Reducing your acrylamide intake

by Jennifer Bowden / 20 December, 2012
That lovely brown colour on your oven chips and breakfast toast may be doing you harm.
Reducing your acrylamide intake
Photo/Thinkstock


Acrylamide levels in potato crisps have decreased by two-thirds in the past five years, thanks to manufacturers’ efforts. But even with this substantial industry improvement, the bad news is New Zealanders haven’t reduced their overall acrylamide intake during the same period, according to a 2011 survey by the Ministry of Primary Industries (MPI). So, what is acrylamide? And is it bad for our health?

When foods are baked, fried and toasted at high temperatures, a desirable chemical reaction occurs, producing an attractive brown colour and enhanced flavour. Unfortunately, acrylamide, a chemical compound, also forms naturally when plant-based high-carbohydrate, low-protein foods are fried, toasted or baked at higher temperatures.

Acrylamide is more commonly known as an industrial chemical and for its presence in tobacco smoke. At very high levels, it can damage the nervous system in animals and humans. It is also classified as a probable human carcinogen by the International Agency for Research on Cancer.

Since 2002, when Swedish researchers first discovered acrylamide in high-carbohydrate foods cooked at high temperatures, the international scientific community has tried to learn more about its effects on health. Some research suggests the low levels found in food aren’t a worry, but other studies have raised alarm.

A recent study, published in Environmental Health Perspectives, reported that pregnant women who had higher intakes of dietary acrylamide were more likely to give birth to lower-weight babies with a smaller head circumference.

The European Prospective Mother-Child study also found consumption of certain foods, such as fried potatoes, was associated with higher levels of acrylamide in umbilical-cord blood. If these findings are verified, women may need to take steps to reduce their acrylamide intake to protect their unborn child’s long-term health.

Acrylamide levels vary depending on the food type, cooking temperature and cooking time. The most common sources are hot potato chips, potato crisps, coffee, toast, bread, rolls, sweet plain biscuits and wheat-biscuit-style breakfast cereals.
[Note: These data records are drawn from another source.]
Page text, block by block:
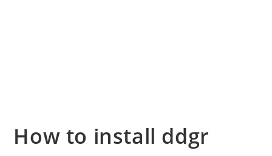
How to install ddgr
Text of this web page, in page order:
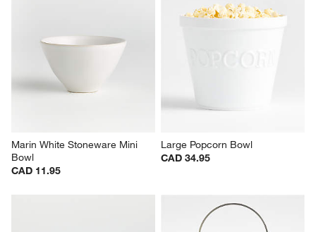
Marin White Stoneware Mini
Bowl
CAD 11.95
Large Popcorn Bowl
CAD 34.95
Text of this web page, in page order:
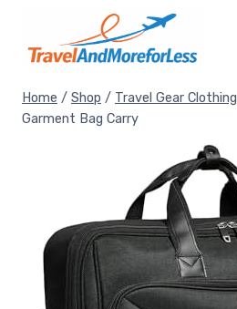
content
Home / Shop / Travel Gear Clothing
Garment Bag Carry
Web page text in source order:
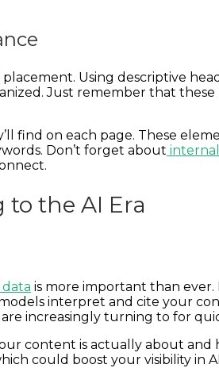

The Ministry of Primary Industries regularly monitors levels of acrylamide in our food. Its 2011 survey assessed major dietary contributors, such as potato products (crisps, hot chips and roasted potatoes), cereal-based foods (fresh and toasted bread, breakfast cereals, biscuits, muffins, fried rice/noodles and cereal-based snack foods) and nut products (peanut butter, roasted peanuts and cashews). Although levels in potato crisps were significantly lower than in 2006, our overall intake has remained the same, as acrylamide levels in potatoes, hot chips and oven-baked/roasted potatoes appear to have increased in the same period.

We may not be able to eliminate acrylamide formation when food is cooked at high temperatures, but steps can be taken to reduce it. Food regulators such as the MPI in New Zealand and Food Standards Australia New Zealand (FSANZ) in Australia are working with industry to reduce acrylamide levels. Food manufacturers, for example, are being encouraged to lower cooking temperatures, use enzymes that reduce acrylamide formation and/or source raw materials with lower levels of the compounds that form acrylamide within the food.
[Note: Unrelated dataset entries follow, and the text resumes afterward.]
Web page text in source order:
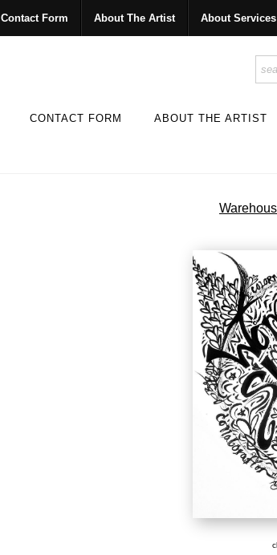
Contact Form About The Artist About Services
CONTACT FORM ABOUT THE ARTIST
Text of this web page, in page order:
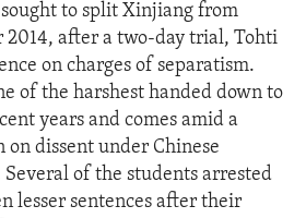
to split Xinjiang from
2014, after a two-day trial, Tohti
on charges of separatism.
of the harshest handed down to
years and comes amid a
dissent under Chinese
of the students arrested
lesser sentences after their

Research is helping this process. For example, a recent British study, published in the Journal of Agricultural and Food Chemistry, investigated the different levels of acrylamide formed when nine potato varieties were processed into french fries after varying lengths of storage time.

At home, reduce your acrylamide intake by following these FSANZ tips:

  • Always follow the manufacturer’s cooking instructions – many have adjusted them as a way to reduce acrylamide formation.

  • Cook potato chips to a light golden colour, and use maximum temperatures of 175°C when deep-frying and 230°C when baking.

  • Don’t store potatoes at temperatures below 8°C, as this increases acrylamide formation.

  • Wash or soak vegetables for several minutes before frying, as this reduces the components that form acrylamide.

  • Toast bread and other foods to the lightest colour acceptable to your taste (the crust will have higher levels of acrylamide).